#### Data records
★ ★ ★ ★ ★ ★ ★

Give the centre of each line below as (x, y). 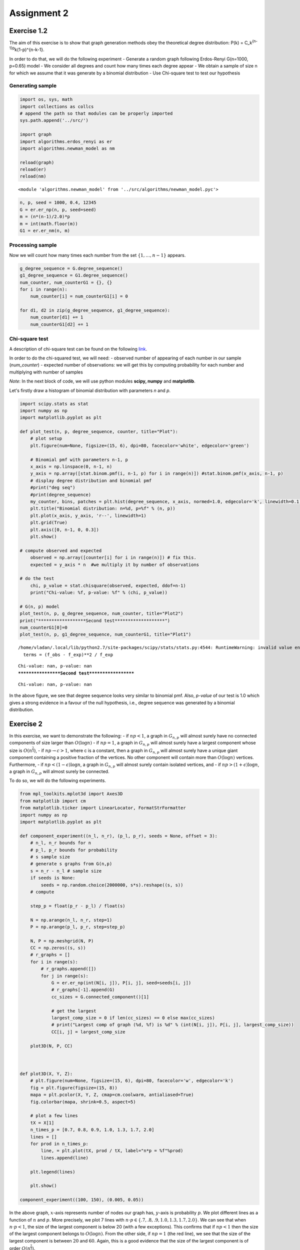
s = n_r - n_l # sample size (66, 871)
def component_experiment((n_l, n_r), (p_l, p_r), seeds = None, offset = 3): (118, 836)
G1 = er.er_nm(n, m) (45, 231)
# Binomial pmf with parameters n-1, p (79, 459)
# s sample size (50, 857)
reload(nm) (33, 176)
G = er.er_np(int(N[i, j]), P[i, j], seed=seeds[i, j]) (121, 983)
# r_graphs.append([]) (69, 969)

★ ★ ★ ★ ★ ★ ★

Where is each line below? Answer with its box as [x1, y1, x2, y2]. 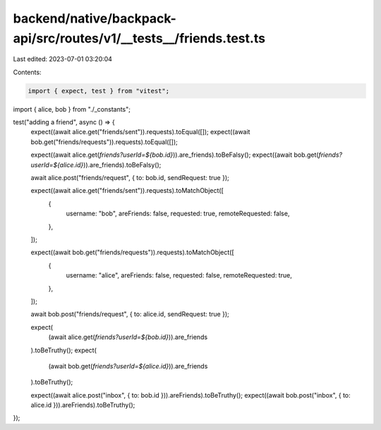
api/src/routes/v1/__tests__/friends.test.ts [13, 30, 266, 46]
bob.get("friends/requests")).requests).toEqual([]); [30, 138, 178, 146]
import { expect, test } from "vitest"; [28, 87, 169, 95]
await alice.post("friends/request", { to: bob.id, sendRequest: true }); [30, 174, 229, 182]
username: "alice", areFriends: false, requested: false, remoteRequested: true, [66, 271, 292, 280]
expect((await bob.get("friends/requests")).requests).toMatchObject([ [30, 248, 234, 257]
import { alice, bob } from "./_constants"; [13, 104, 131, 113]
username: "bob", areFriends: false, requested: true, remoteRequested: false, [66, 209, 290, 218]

★ ★ ★ ★ ★ ★ ★

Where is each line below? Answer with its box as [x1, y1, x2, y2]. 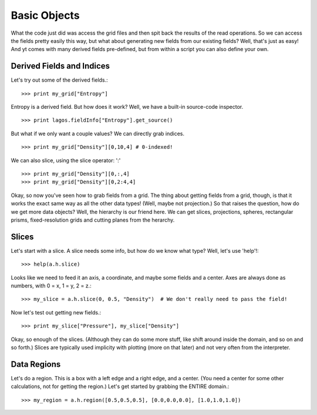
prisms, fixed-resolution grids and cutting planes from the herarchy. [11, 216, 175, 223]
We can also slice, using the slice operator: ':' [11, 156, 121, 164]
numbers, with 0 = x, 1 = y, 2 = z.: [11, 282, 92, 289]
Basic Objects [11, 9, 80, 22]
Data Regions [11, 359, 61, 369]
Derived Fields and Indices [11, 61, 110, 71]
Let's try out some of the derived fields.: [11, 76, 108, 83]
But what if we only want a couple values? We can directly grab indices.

★ ★ ★ ★ ★ ★ ★

#### Exercise directions
Give back exactly the lines above, from the line containing "# Binomial pmf" through the line containing "# r_graphs.append([]) (69, 969)", with both end lines and nothing more.

#### Exercise output
# Binomial pmf with parameters n-1, p (79, 459)
# s sample size (50, 857)
reload(nm) (33, 176)
G = er.er_np(int(N[i, j]), P[i, j], seed=seeds[i, j]) (121, 983)
# r_graphs.append([]) (69, 969)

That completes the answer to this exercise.